In 2008, Shapiro played a key role in brokering IPG’s acquisition of a stake in Huge for nearly $40 million, which was announced by Interpublic Chairman and CEO Michael Roth. At the time, Huge had 130 employees and offices in Brooklyn, Atlanta, Los Angeles, and London. Shapiro was formally named CEO in October, 2010, at which time Huge had 300 employees and $60 million in revenue. Huge was recognized as one of the 10 Agencies of the Year in 2012 by Advertising Age, Most Innovative Agency by Digiday in 2016, and Agency of the Year in 2017 by Mediapost. As of 2017, Huge had grown to 1500 employees

In March 2018, it was announced that after leading the agency for 13 years Shapiro would leave Huge in May to launch a new venture.

== Other organizations ==
In 2022, Shapiro launched an agency called Product which uses machine learning to help companies create sustainable business plans.

== Industry Influence ==
In 2011, Shapiro was named one of Crain's New York's 40 Under 40 and authored Users Not Customers, a book about digital business strategy published by Portfolio/Penguin. Shapiro’s campaign to promote the book included hiring laid off Borders employees and outdoor advertising that implied Amazon was putting Borders out of business.

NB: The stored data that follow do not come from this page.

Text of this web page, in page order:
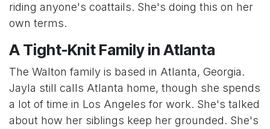
riding anyone's coattails. She's doing this on her
own terms.
A Tight-Knit Family in Atlanta
The Walton family is based in Atlanta, Georgia.
Jayla still calls Atlanta home, though she spends
a lot of time in Los Angeles for work. She's talked
about how her siblings keep her grounded. She's
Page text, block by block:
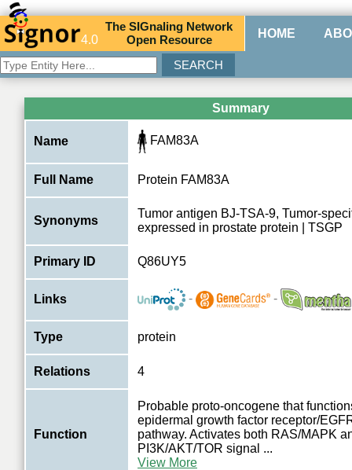
4.0
TheSIGnaling Network
Open Resource HOME
Summary
Name FAM83A
Full Name Protein FAM83A
Synonyms
Tumor antigen BJ-TSA-9, Tumor-
expressed in prostate protein | TSGP
Primary ID Q86UY5
Links - -
Type protein
Relations 4
Function
Probable proto-oncogene that
epidermal growth factor receptor/
pathway. Activates both RAS/MAPK
PI3K/AKT/TOR signal ...
View More

In 2014, Shapiro was named one of The Observer’s Brooklyn Influentials and received a Made in NY award from the City of New York on behalf of Huge.

In 2014 and 2015, Shapiro served as an NYCEDC Venture Fellows mentor as part of the NYC Venture Fellowship program.

In 2015, Shapiro coined the term Anticipatory Design for the practice of eliminating decision making in interaction design in an op-ed published by Fast Company.

In 2017, Shapiro was named a Creative All Star by Mediapost, ranked 42 on PR Week’s Power List and was named one of the 100 People Who Make Advertising Great by the American Association of Advertising Agencies.